Am 27. Februar fuhr Peter nach Kratstein, um Dora, Herbert und die Kinder zu besuchen. Zwei Stunden, bevor er ankam, wurde von den Ärzten und dem Bürgermeister die Reißleine gezogen und der geplante Notfallplan für Covid 19 ins Leben gerufen. Peter verbrachte das Wochenende mit Herbert und den Kindern. Am Samstagabend trafen sie sich im Gasthof Meinert mit Hermann und dessen Frau Sigrid, die recht müde wirkten. Im Laufe des Abends taute die Stimmung aber auf. Alle prosteten sich, und gedanklich den nicht anwesenden Freunden und im Besonderen ihren Frauen, zu, denn sie waren sich alles sicher, etwas Gutes unternommen zu haben. Vor allem aber freuten sie sich, dass sie dabei einen so starken Zusammenhalt in der Gemeinde hatten. Peter traf Dora am Sonntag nur für zehn Minuten am Bach. Sie war müde, weil sie natürlich wenig geschlafen hatte. Sie hatte ihr Gästebett in ihrem Büro aufgeschlagen. Sie weinte, als sie sich von Herbert und den Kindern am Sonntagnachmittag verabschiedete. Herbert brachte dann die Mädchen zu Hedwig, einer der Pflegerinnen vom Heim, die zur zweiten Schicht gehörte. Dort bezogen sie für die nächsten paar Tage eines der Kinderzimmer, das ihnen Hedwigs Tochter überließ. Sie waren gar nicht traurig, weil das für sie ein Riesenabenteuer war. Herbert musste am Sonntag zur Spätschicht ran.
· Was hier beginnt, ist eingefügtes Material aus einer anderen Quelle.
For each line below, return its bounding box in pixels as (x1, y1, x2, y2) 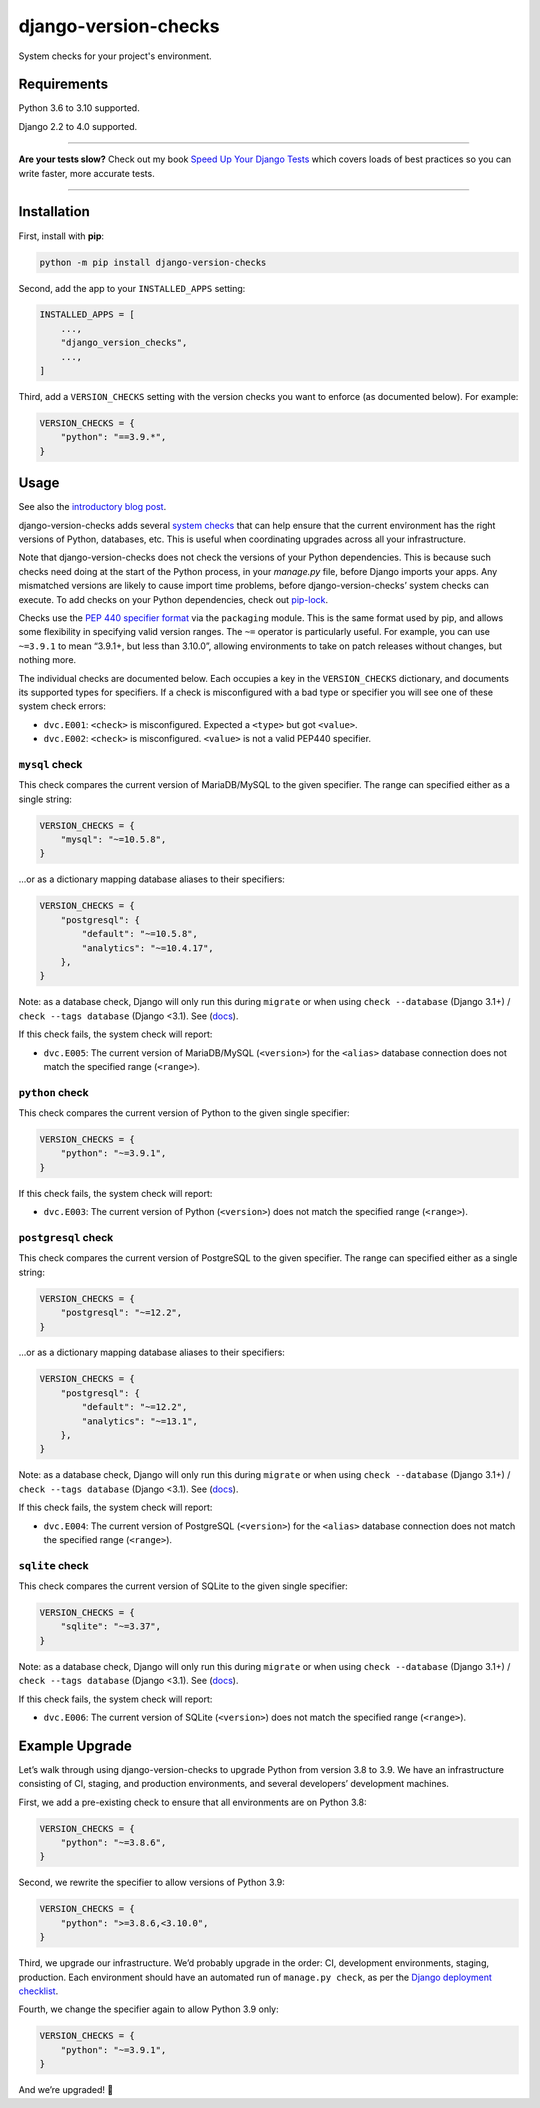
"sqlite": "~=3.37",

Peter ahnte noch nicht, dass dies das letzte Mal für sehr lange Zeit war, dass er sie alle sehen würde. Theis van Kieft betrank sich an diesem Sonntagabend ziemlich heftig mit seinem Freund, dem Bürgermeister Hermann List, in dessen wunderbarer Kellerbar. Hermann hatte natürlich schon Bedenken, ob sie später nicht mal von den Bewohnern für ihren ziemlich radikalen Alleingang mit Schimpf und Schande ausgepeitscht oder sogar verklagt würden, weil sich alles ganz anders entwickeln oder herausstellen würde. Aber Theis beruhigte ihn, dass das ganz sicher keine falsche oder schlechte Taktik war, sondern Teil einer Strategie, eine bevorstehende Epidemie bestmöglich zu überstehen.
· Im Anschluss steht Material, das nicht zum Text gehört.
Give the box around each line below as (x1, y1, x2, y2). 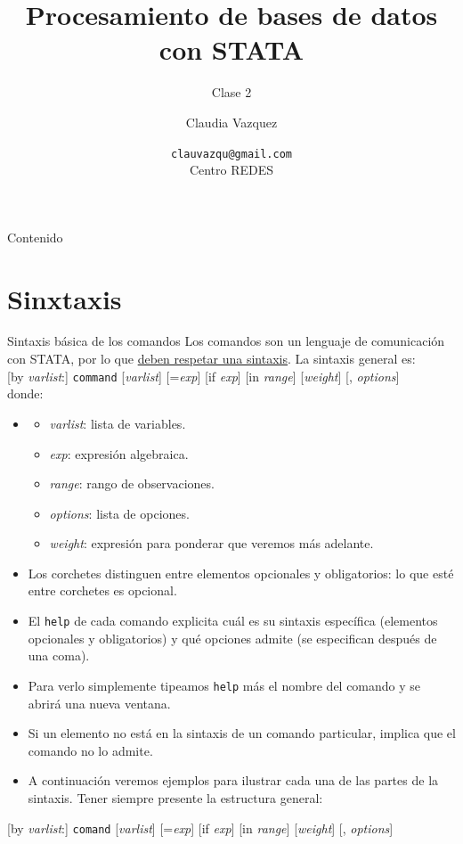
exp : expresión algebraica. (49, 444, 189, 463)
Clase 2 (211, 83, 252, 102)
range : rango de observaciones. (49, 474, 215, 493)
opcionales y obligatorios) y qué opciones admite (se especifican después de (28, 628, 437, 647)
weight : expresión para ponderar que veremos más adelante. (49, 534, 374, 553)
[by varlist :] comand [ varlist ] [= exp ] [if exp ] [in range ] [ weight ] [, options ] (7, 818, 394, 837)
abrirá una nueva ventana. (28, 693, 171, 712)
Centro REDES (189, 160, 274, 179)

„Und was machen wir mit den anderen, wenn das Virus uns in der Gemeinde befällt?“, fragte Hermann.

„Na, am besten gesund bleiben“, antwortete Theis nachdenklich.

„Und hast du dafür auch schon eine Taktik, wie wir das anstellen sollen, Herr Doktor?“

„Da lass ich mir schon noch ein paar taktische Maßnahmen einfallen, mach dir keine Sorgen. Aber die Strategie musst auf Dauer durchhalten können. – Und da hilft nur, so gesund wie möglich sein und bleiben. Weil die taktischen Spielchen, die die Politiker und die Leute da jetzt mit allen möglichen Maßnahmen treiben? Das ist immer nur die gleiche alte Geschichte: Duschen ohne Nasswerden. Und du weißt, davon halt ich nix“, antwortete Theis zum würdigen Abschluss, und dann betranken sie sich ordentlich.